=== Section Start ===
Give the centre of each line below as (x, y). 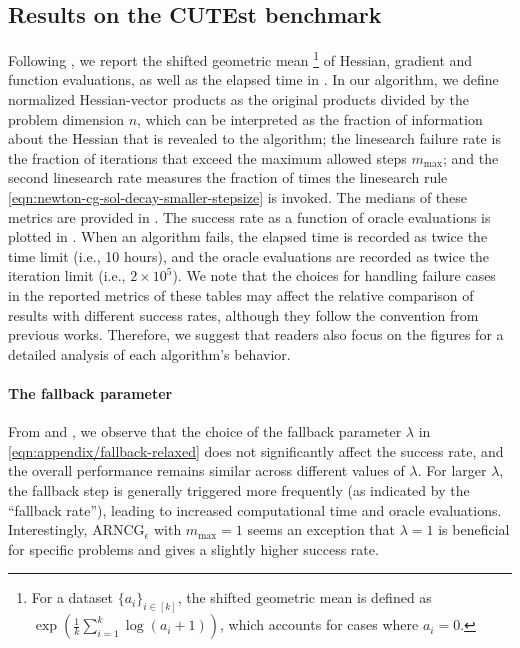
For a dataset (72, 597)
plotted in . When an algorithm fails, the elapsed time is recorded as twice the (248, 236)
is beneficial (474, 529)
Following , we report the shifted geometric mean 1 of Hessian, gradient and (240, 58)
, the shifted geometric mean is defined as (304, 597)
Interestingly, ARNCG (76, 529)
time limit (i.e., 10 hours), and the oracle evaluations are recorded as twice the (249, 255)
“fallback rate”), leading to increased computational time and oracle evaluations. (255, 509)
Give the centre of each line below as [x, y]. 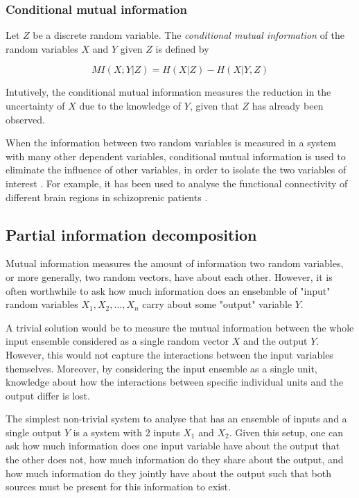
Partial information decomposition [131, 234]
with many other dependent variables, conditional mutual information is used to [176, 156]
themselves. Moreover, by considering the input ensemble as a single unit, [161, 368]
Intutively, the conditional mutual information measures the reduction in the [168, 92]
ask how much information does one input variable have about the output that [173, 446]
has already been [288, 105]
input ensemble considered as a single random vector [117, 341]
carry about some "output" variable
=== Section End ===
Leave out the pictures. Transcribe only the lines above, from the first through the one that contains "evaluations. (255, 509)".

Give the centre of each line below as (x, y). 
For a dataset (72, 597)
plotted in . When an algorithm fails, the elapsed time is recorded as twice the (248, 236)
is beneficial (474, 529)
Following , we report the shifted geometric mean 1 of Hessian, gradient and (240, 58)
, the shifted geometric mean is defined as (304, 597)
Interestingly, ARNCG (76, 529)
time limit (i.e., 10 hours), and the oracle evaluations are recorded as twice the (249, 255)
“fallback rate”), leading to increased computational time and oracle evaluations. (255, 509)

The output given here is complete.